The Treasury in Rome today sold the 182-day bills at 0.919 percent, the lowest since April 2010 and down from 1.347 percent at the last auction on Oct. 29. Investors bid for 1.65 times the amount of bills offered, up from 1.52 times last month. Italy returns to the market tomorrow with the sale of as much as 6 billion euros of five and 10-year bonds.
“From a pricing perspective, Italy has overcome the euro- zone crisis,” said Nicholas Spiro, managing director of Spiro Sovereign Strategy in London. “Italy is by no means out of the woods and has become a tale of two halves: an increasingly resilient and externally driven bond market and an economy in deep recession amid mounting political uncertainty.”

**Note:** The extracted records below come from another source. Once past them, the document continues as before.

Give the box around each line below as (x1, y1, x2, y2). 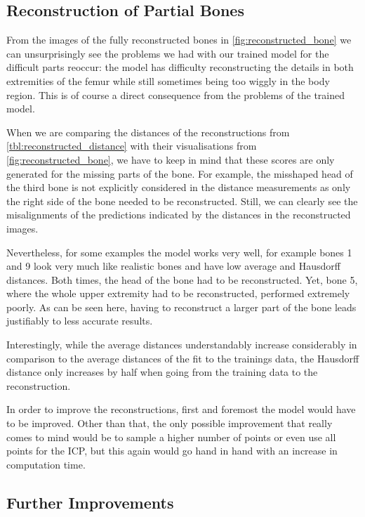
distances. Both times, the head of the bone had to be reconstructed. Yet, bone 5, (6, 272, 358, 287)
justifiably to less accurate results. (6, 313, 153, 328)
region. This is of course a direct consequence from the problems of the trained (6, 87, 345, 102)
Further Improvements (6, 491, 174, 513)
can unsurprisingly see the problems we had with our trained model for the (6, 46, 329, 60)
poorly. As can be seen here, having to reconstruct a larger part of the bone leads (6, 299, 357, 314)
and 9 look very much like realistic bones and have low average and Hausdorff (6, 258, 340, 273)
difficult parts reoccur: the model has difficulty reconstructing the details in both (6, 60, 354, 74)
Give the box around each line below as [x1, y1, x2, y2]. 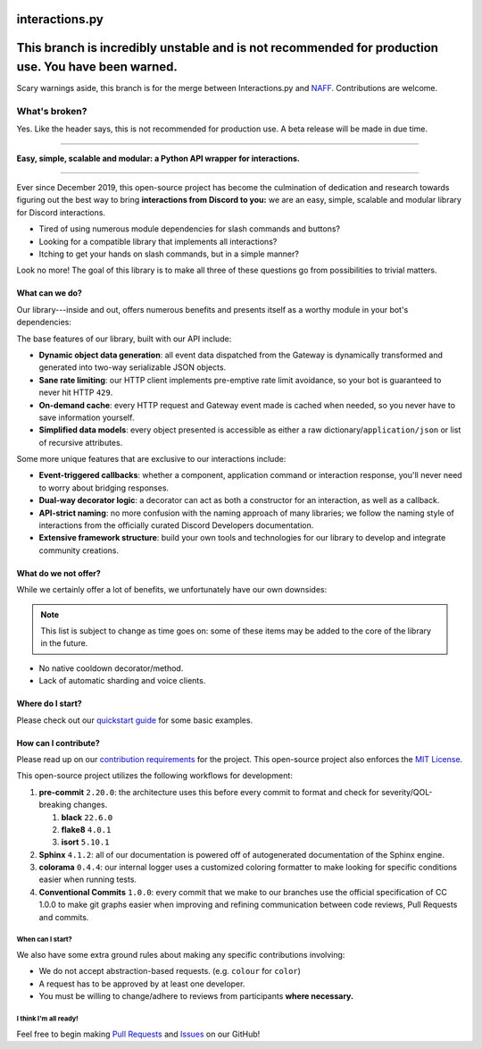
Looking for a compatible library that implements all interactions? [38, 236, 278, 247]
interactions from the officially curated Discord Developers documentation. [38, 520, 314, 531]
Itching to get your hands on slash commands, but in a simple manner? [38, 248, 299, 259]
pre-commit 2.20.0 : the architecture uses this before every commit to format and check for [38, 786, 379, 797]
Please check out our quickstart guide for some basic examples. [16, 715, 253, 726]
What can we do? [16, 288, 82, 298]
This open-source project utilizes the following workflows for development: [16, 770, 294, 781]
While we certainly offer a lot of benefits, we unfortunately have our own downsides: [16, 584, 328, 595]
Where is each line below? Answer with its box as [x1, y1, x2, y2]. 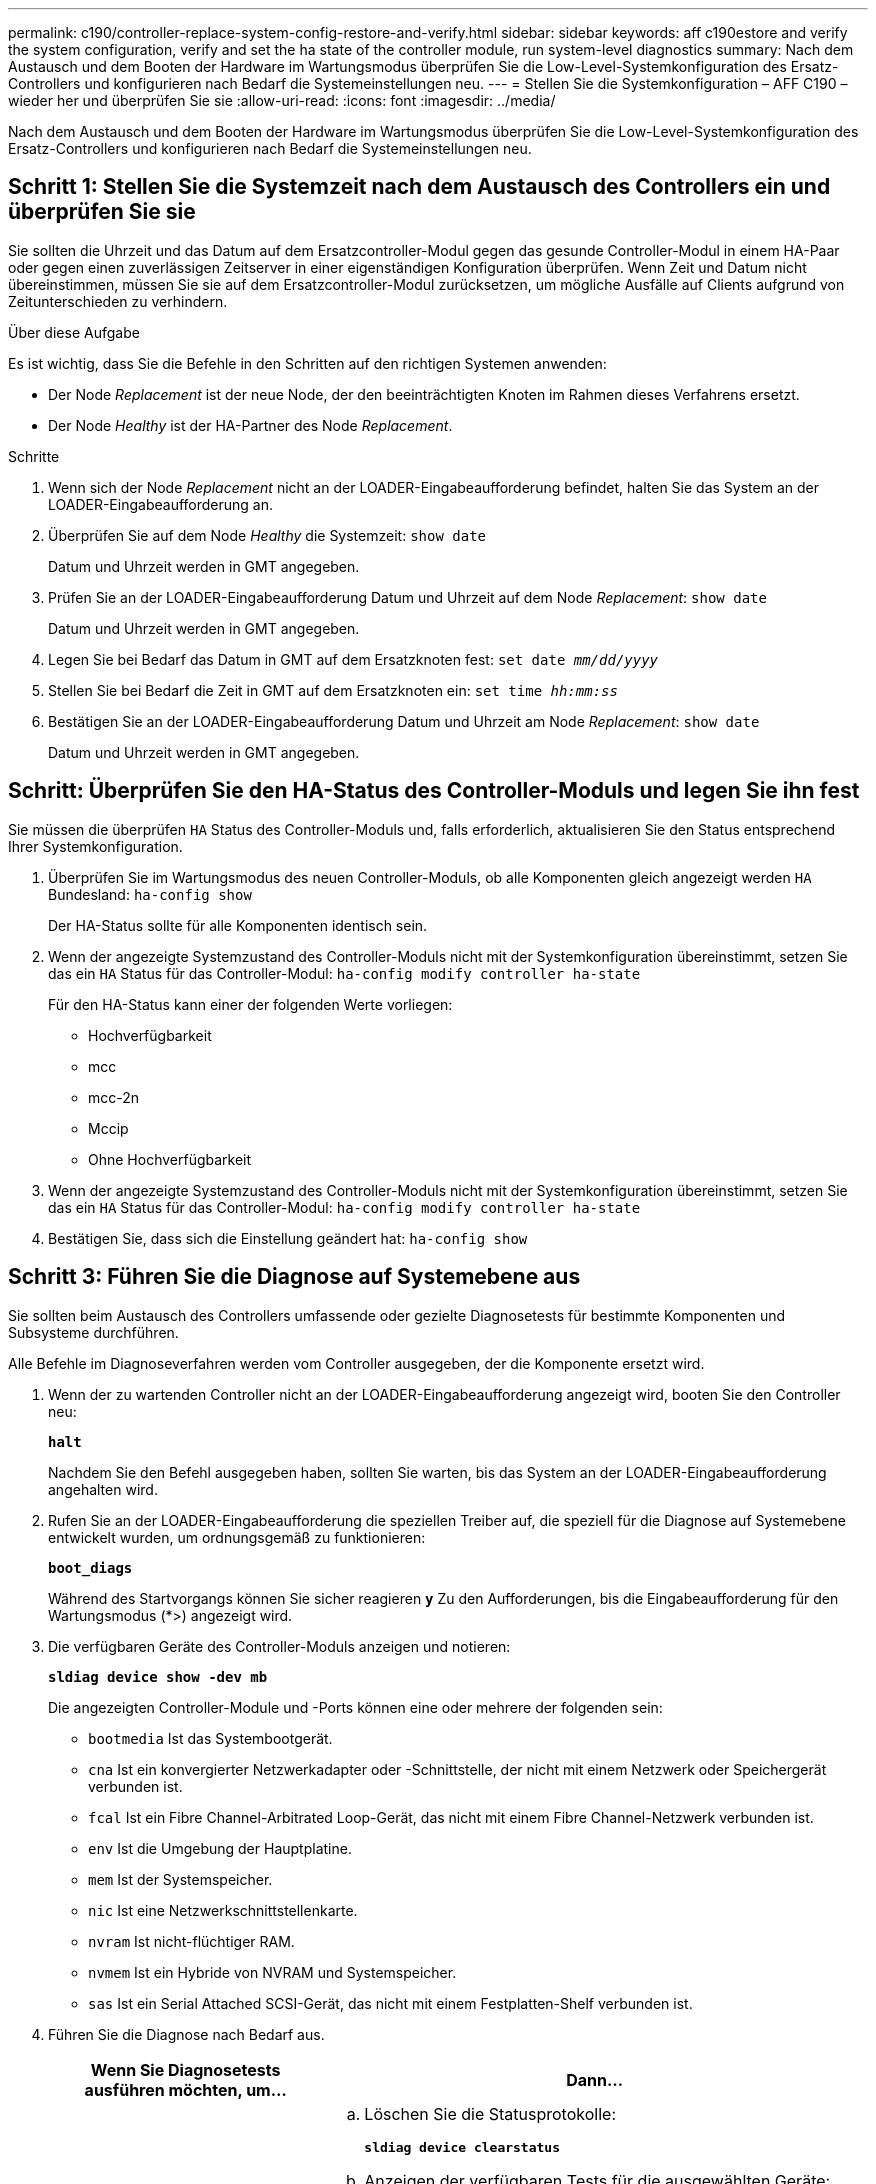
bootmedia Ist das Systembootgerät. [88, 1729, 333, 1747]
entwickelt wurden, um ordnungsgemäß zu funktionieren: [48, 1528, 426, 1546]
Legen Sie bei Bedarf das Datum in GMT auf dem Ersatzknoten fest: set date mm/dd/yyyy [48, 650, 659, 668]
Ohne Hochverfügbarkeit [88, 1150, 252, 1168]
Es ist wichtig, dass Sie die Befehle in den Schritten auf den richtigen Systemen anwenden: [8, 354, 607, 372]
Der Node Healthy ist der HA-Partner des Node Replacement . [48, 416, 453, 434]
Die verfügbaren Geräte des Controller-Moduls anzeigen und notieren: [48, 1637, 511, 1655]
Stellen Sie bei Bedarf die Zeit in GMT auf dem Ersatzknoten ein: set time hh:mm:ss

Italy’s 10-year yield declined 6 basis points to 4.67 percent at 12:07 p.m. in Rome, the lowest since June 2011. That left the difference with comparable-maturity German debt at 328 basis points.
Italy sold 3.5 billion euros of zero-coupon bonds yesterday at the lowest yield on a similar bond since October 2010.
The country’s bond yields have fallen since European Central Bank President Mario Draghi said in July that the Frankfurt-based institute would do what’s needed to keep the euro and announce in September a bond-buying program for nations in financing stress.
Italy needs to uphold Prime Minister Mario Monti’s pledge to shore up public finances in order to enjoy investor confidence even after elections due by April, the Organization for Economic Cooperation and Development said in its latest Economic Outlook report this week.
The Paris-based OECD also said that Monti’s efforts to reduce the deficit won’t allow Italy to start trimming the euro region’s second-biggest debt next year and that “further fiscal tightening in 2014 would be necessary.”